FIG. 23 is an explanatory side view of the transmission case.

FIG. 24 is an explanatory plan view of a transmission case part.

FIG. 25 is an explanatory side view of the speed change and turning member.

FIG. 26 is an explanatory plan view of a shift and turning member.

FIG. 27 is an explanatory side view of a driving operation unit.

FIG. 28 is an explanatory diagram of a sub-transmission lever portion.

FIG. 29 is a shift and steering hydraulic circuit diagram.

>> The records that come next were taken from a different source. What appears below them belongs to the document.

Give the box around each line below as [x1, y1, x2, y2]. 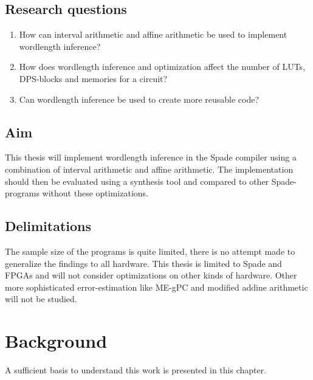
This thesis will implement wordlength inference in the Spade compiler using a [5, 151, 297, 164]
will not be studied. [5, 292, 77, 305]
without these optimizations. [42, 187, 148, 199]
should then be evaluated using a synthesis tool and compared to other [5, 174, 269, 187]
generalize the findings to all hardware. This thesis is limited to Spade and [5, 257, 282, 269]
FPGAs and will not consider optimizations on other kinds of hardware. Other [5, 269, 297, 282]
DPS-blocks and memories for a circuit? [19, 72, 168, 85]
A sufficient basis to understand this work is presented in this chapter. [5, 364, 267, 376]

FIG. 30 is a shift and steering control circuit diagram.

FIG. 31 is a flowchart.

[Explanation of symbols]

 (2) Traveling crawler (25) Transmission member (continuously variable transmission mechanism for traveling) (28) Steering member (continuously variable transmission mechanism for turning) (32) Secondary transmission mechanism (33) Differential mechanism (64) Steering output Clutch (slewing clutch) (65) Clutch shaft (68) Output shaft

 ────────────────────────────────────────────────── ─── Continued on the front page F term (reference) 2B041 AA08 AA13 AB05 AC13 2B074 AA01 AC02 BA05 BA18 DA01 DA02 DB02 DB03 DB04 DC01 DE09 EE02 GE05 2B076 AA03 DA03 DA15 DB06 DC01 DD02 EB03 EC09 EC16 ED01 ED16 AED12A12 AB AB22 AC02 AC24 AC33 AC37 AC40 AD06 AD23 AD44 AD55 3D052 AA06 AA11 AA13 AA16 AA17 BB08 BB11 DD03 DD04 EE01 FF01 GG03 HH01 HH02 HH03 JJ00 JJ10 JJ21 JJ22 JJ25 JJ26 JJ31 JJ35 JJ37

Claims (5)

[Claims] 1. A hydraulically driven continuously variable transmission mechanism for driving a vehicle by driving a left and right traveling crawler via a differential mechanism, and a speed difference between the driving of the left and right traveling crawler via a differential mechanism to generate an airframe. When the transmission of the traveling output from the continuously variable transmission mechanism to the traveling crawler is interrupted, the rotation output from the continuously variable transmission mechanism to the traveling crawler is stopped. A mobile agricultural machine characterized in that transmission is interrupted. 2. A traveling output transmission system between a continuously variable transmission mechanism for traveling and a differential mechanism, an auxiliary transmission mechanism interposed therebetween, and transmission of turning power between the continuously variable transmission for turning and the differential mechanism. The mobile agricultural machine according to claim 1, wherein a swing clutch is interposed in the system, and the auxiliary transmission mechanism and the swing clutch are interlocked. 3. The mobile agricultural machine according to claim 2, wherein the turning clutch is disengaged mechanically in conjunction with the neutral operation of the auxiliary transmission mechanism. 4. The mobile agricultural machine according to claim 2, wherein the turning clutch is disengaged electrically in conjunction with the neutral operation of the subtransmission mechanism. 5. The mobile agricultural machine according to claim 2, wherein a turning clutch is provided on a clutch shaft interposed between the output shaft of the turning continuously variable transmission mechanism and the differential mechanism.